When a party moves for summary disposition under MCR 2.116(C)(8), (9), or (10), the
trial court should normally give the opposing party an opportunity to amend his pleadings, unless
amendment would not be justified. Ormsby, 471 Mich at 53; MCR 2.118(A)(2). Normally, a
trial court should grant leave to amend under MCR 2.118(A)(2):
A motion to amend ordinarily should be granted in the absence of any apparent or
declared reason, such as undue delay, bad faith, or dilatory motive on the part of
the movant, repeated failure to cure deficiencies by amendments previously
allowed, undue prejudice to the opposing party by virtue of allowance of the
amendment, or futility of amendment.
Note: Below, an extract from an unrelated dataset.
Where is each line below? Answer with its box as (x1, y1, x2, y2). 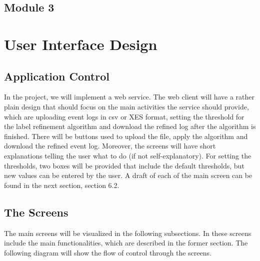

If a trial court denies a motion to amend, it
should specifically state on the record the reasons for its decision. [Cole v
-3-
Ladbroke Racing Mich, Inc, 241 Mich App 1, 9-10; 614 NW2d 169 (2000)
(citations omitted).]
Salvatore DiNoto argued before the trial court that he wanted to add additional claims
and to add Frank Farnese as a party, but he never filed a proposed complaint. He complains that
the trial court “did not even attempt to analyze the elements of any claim” that he proposed to
add, but he failed to provide the court with a sufficiently detailed account of the proposed claims
or to otherwise narrow down his theories. While he discussed possible theories, he left it to the
trial court to sort through the facts to determine whether he might be able to adequately allege
the elements of any claims. Salvatore DiNoto’s failure to allege additional claims in a proposed
amended complaint hampered the trial court’s ability to provide specific reasons for denying the
motion.
Moreover, we agree with the trial court that Salvatore DiNoto failed to show that his
proposed claims, such as they were, would not be futile to add by amendment. Salvatore DiNoto
proposed adding claims for embezzlement, unjust enrichment (under a piercing the corporate veil
theory), and fraudulent transfer. Each of these claims was premised on the individual liability of
either Peter DiNoto or Frank Farnese. Salvatore DiNoto has not shown that Romeo Plank, or
any of the other Nu Way entities, or John DiNoto, can potentially be liable on any of these
theories.
Further, Salvatore DiNoto does not seek to add any new claim against Peter DiNoto,
individually, presumably because Salvatore DiNoto already sued Peter in a prior action and Peter
filed for bankruptcy protection. Salvatore DiNoto also incorrectly asserts that if Peter DiNoto
used Romeo Plank as his “alter ego,” Romeo Plank can be held liable for Peter’s personal torts.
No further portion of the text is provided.